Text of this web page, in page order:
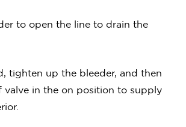
to open the line to drain the
tighten up the bleeder, and then
in the on position to supply
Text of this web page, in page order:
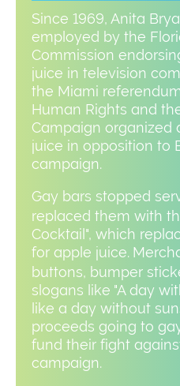
Since 1969, Anita
employed by the
Commission
juice in television
the Miami
Human Rights and
Campaign organized
juice in opposition to
campaign.
Gay bars stopped
replaced them with
Cocktail", which
for apple juice.
buttons, bumper
slogans like "A day
like a day without
proceeds going to
fund their fight
campaign.
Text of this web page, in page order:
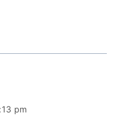
pm
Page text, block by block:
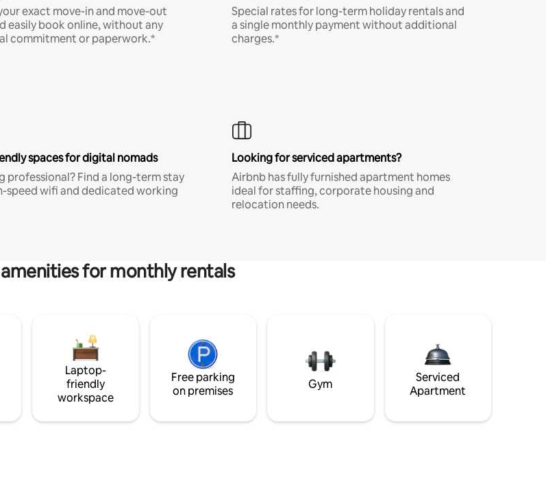
exact move-in and move-out
easily book online, without any
commitment or paperwork.*
Special rates for long-term holiday rentals and
a single monthly payment without additional
charges.*
spaces for digital nomads
professional? Find a long-term stay
speed wifi and dedicated working
Looking for serviced apartments?
Airbnb has fully furnished apartment homes
ideal for staffing, corporate housing and
relocation needs.
for monthly rentals
Laptop-
friendly
workspace
Free parking
on premises
Gym
Serviced
Apartment

▸ **Problem to work on**
Reproduce each record from above exactly; pictures do not belong in the copy.

▸ **Task output**
Text of this web page, in page order:
to open the line to drain the
tighten up the bleeder, and then
in the on position to supply
Text of this web page, in page order:
Since 1969, Anita
employed by the
Commission
juice in television
the Miami
Human Rights and
Campaign organized
juice in opposition to
campaign.
Gay bars stopped
replaced them with
Cocktail", which
for apple juice.
buttons, bumper
slogans like "A day
like a day without
proceeds going to
fund their fight
campaign.
Text of this web page, in page order:
pm
Page text, block by block:
exact move-in and move-out
easily book online, without any
commitment or paperwork.*
Special rates for long-term holiday rentals and
a single monthly payment without additional
charges.*
spaces for digital nomads
professional? Find a long-term stay
speed wifi and dedicated working
Looking for serviced apartments?
Airbnb has fully furnished apartment homes
ideal for staffing, corporate housing and
relocation needs.
for monthly rentals
Laptop-
friendly
workspace
Free parking
on premises
Gym
Serviced
Apartment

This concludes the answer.